Interestingly this report states that Natural Language Processing alone will count to 5% of the change in the next 12 months and up to 9% in the next three years.
J.P. Morgan’s report shows that around 68% of the traders believe that Artificial Intelligence and Machine Learning provide deep data analytics. Around 62% believe that Artificial Intelligence and Machine Learning optimize trade execution and 49% of traders believe that Artificial Intelligence and Machine Learning represents an opportunity to hone their trading decisions.
The same report indicates that Blockchain within the next 12 months will influence the trading up to 9% and 19% within the next three years. Within the same report, the usage of mobile trading applications is to influence the trading market up to 28% within the next 12 months and 11% within the next 3 years.

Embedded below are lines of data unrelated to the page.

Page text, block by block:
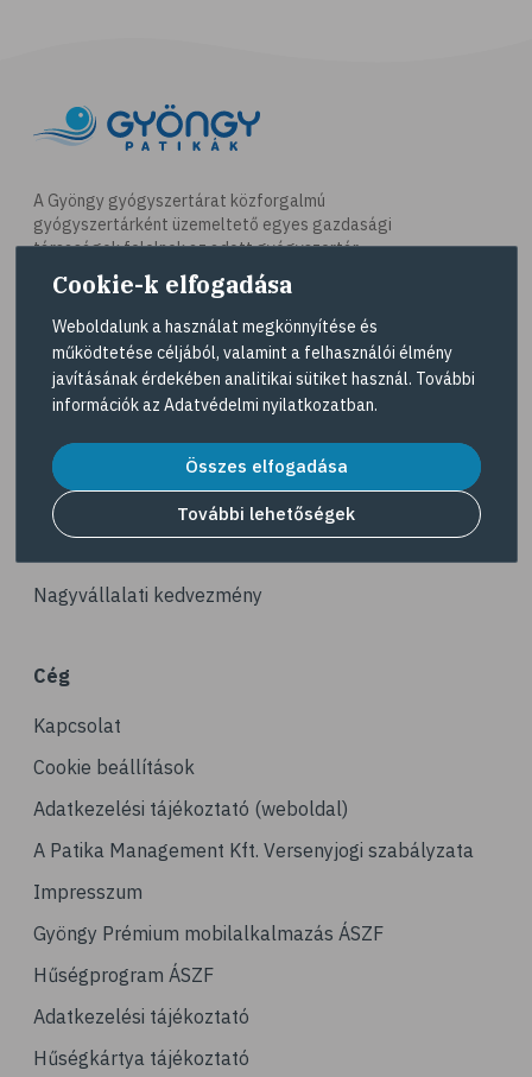
# célkitűzés
# étkezési napló
# hal
# egészséges táplálkozás
# omega-3
# A-vitamin
# ásványi anyagok
# ízületi fájdalom
# ízületek
# csontok
# porckopás
# csonttörés
# mozgásszervi problémák
# köszvény
# ínhüvelygyulladás
# tél
# vérnyomásmérés
# kardiológia
# kardiovaszkuláris betegségek
A Gyöngy gyógyszertárat közforgalmú
gyógyszertárként üzemeltető egyes gazdasági
társaságok felelnek az adott gyógyszertár
működésért. A Gyöngy gyógyszertárak listáját és
elérhetőségeit a Gyógyszertár kereső
tekintheti meg.
Navigáció
Dermokozmetikumok
Gyöngy Patika Magazin
Nagyvállalati kedvezmény
Cég
Kapcsolat
Cookie beállítások
Adatkezelési tájékoztató (weboldal)
A Patika Management Kft. Versenyjogi szabályzata
Impresszum
Gyöngy Prémium mobilalkalmazás ÁSZF
Hűségprogram ÁSZF
Adatkezelési tájékoztató
Hűségkártya tájékoztató
Cookie-k elfogadása
Weboldalunk a használat megkönnyítése és
működtetése céljából, valamint a felhasználói élmény
javításának érdekében analitikai sütiket használ. További
információk az Adatvédelmi nyilatkozatban.
Összes elfogadása
További lehetőségek
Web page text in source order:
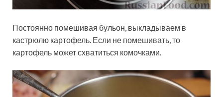
Постоянно помешивая бульон, выкладываем в
кастрюлю картофель. Если не помешивать, то
картофель может схватиться комочками.
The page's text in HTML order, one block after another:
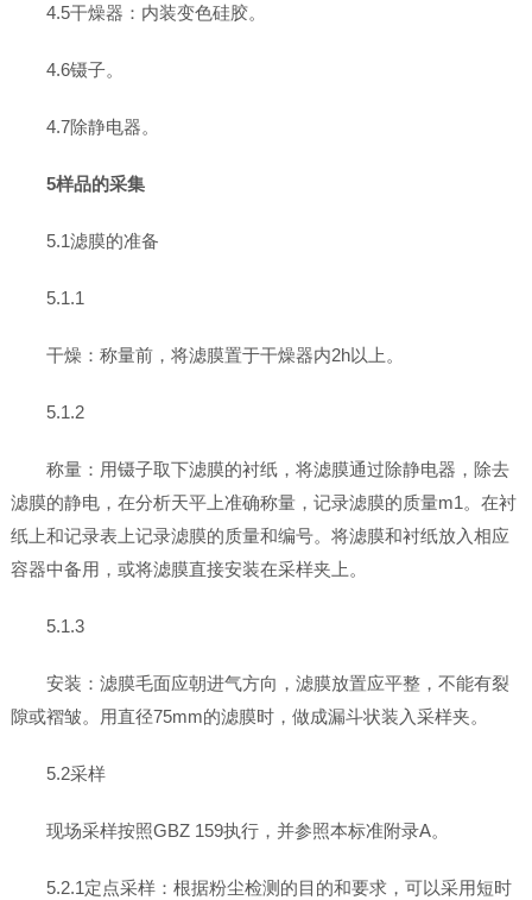
4.5干燥器：内装变色硅胶。
4.6镊子。
4.7除静电器。
5样品的采集
5.1滤膜的准备
5.1.1
干燥：称量前，将滤膜置于干燥器内2h以上。
5.1.2
称量：用镊子取下滤膜的衬纸，将滤膜通过除静电器，除去
滤膜的静电，在分析天平上准确称量，记录滤膜的质量m1。在衬
纸上和记录表上记录滤膜的质量和编号。将滤膜和衬纸放入相应
容器中备用，或将滤膜直接安装在采样夹上。
5.1.3
安装：滤膜毛面应朝进气方向，滤膜放置应平整，不能有裂
隙或褶皱。用直径75mm的滤膜时，做成漏斗状装入采样夹。
5.2采样
现场采样按照GBZ 159执行，并参照本标准附录A。
5.2.1定点采样：根据粉尘检测的目的和要求，可以采用短时

Morgan Stanley estimated in 2017 that algorithmic strategies have grown at 15% per year over the past six years and control about $1.5 trillion between hedge funds, mutual funds, and smart beta ETFs. Other reports suggest the quantitative hedge fund industry was about to exceed $1 trillion AUM, nearly doubling its size since 2010 amid outflows from traditional hedge funds. In contrast, total hedge fund industry capital hit $3.21 trillion according to the latest global Hedge Fund Research report.